═══ Information provided

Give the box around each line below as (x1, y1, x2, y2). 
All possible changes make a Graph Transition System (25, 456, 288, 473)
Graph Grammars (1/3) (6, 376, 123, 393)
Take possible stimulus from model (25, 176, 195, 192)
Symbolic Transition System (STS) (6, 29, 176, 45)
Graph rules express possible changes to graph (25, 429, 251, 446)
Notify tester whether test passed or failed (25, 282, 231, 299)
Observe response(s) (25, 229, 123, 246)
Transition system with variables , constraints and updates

══════

● **Required work**: Please reproduce the closing stretch of the records, from the line with "All possible changes" through the last line, exactly as it stands.

● **Task solution**:
All possible changes make a Graph Transition System (25, 456, 288, 473)
Graph Grammars (1/3) (6, 376, 123, 393)
Take possible stimulus from model (25, 176, 195, 192)
Symbolic Transition System (STS) (6, 29, 176, 45)
Graph rules express possible changes to graph (25, 429, 251, 446)
Notify tester whether test passed or failed (25, 282, 231, 299)
Observe response(s) (25, 229, 123, 246)
Transition system with variables , constraints and updates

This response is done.